> _EXERCISE_
All lines from the one containing "The TapDance station extracts (103, 503)" through the end of the data below must be reproduced exactly, and no others.

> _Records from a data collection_
§
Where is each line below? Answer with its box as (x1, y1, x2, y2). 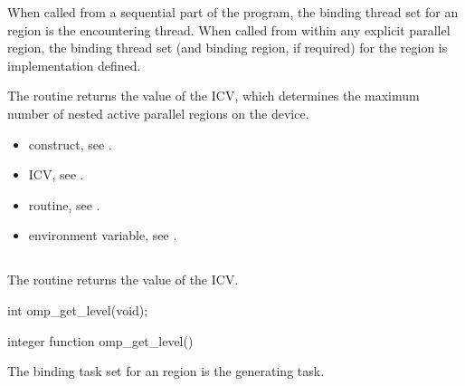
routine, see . (28, 195, 100, 214)
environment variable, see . (28, 226, 177, 245)
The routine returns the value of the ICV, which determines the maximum (7, 86, 420, 105)
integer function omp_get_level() (7, 331, 194, 350)
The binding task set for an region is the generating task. (7, 362, 325, 381)
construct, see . (28, 134, 112, 153)
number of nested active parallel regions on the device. (7, 103, 309, 122)
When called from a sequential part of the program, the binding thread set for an (7, 3, 459, 21)
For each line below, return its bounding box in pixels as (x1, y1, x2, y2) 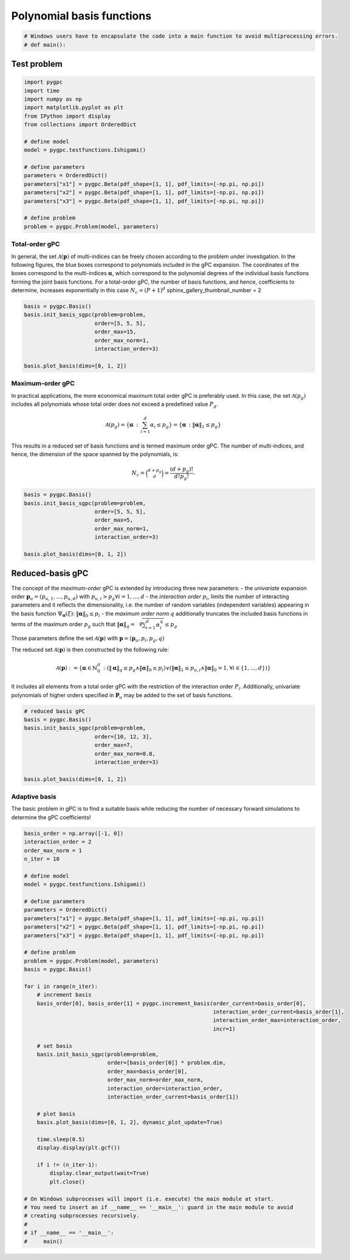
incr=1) (213, 1025, 236, 1032)
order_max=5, (94, 517, 134, 523)
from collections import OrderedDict (24, 121, 137, 128)
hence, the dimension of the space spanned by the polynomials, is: (11, 451, 179, 458)
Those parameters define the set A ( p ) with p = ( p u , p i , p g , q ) (11, 635, 165, 644)
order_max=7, (94, 741, 134, 749)
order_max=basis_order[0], (107, 1068, 188, 1075)
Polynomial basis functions (11, 9, 152, 22)
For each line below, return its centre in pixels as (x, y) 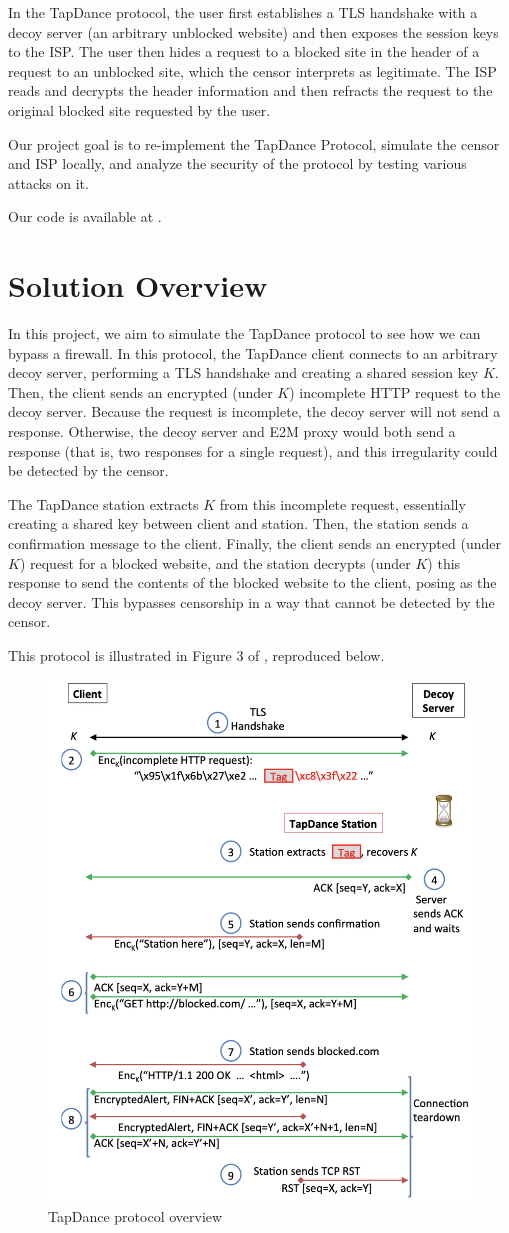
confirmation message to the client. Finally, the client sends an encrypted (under (254, 543)
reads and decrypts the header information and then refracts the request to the (250, 90)
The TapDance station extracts (103, 503)
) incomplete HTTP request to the (395, 391)
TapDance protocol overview (135, 1215)
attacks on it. (48, 182)
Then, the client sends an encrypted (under (140, 391)
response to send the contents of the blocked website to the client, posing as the (252, 582)
§
> _EXERCISE OUTPUT_
The TapDance station extracts (103, 503)
) incomplete HTTP request to the (395, 391)
TapDance protocol overview (135, 1215)
attacks on it. (48, 182)
Then, the client sends an encrypted (under (140, 391)
response to send the contents of the blocked website to the client, posing as the (252, 582)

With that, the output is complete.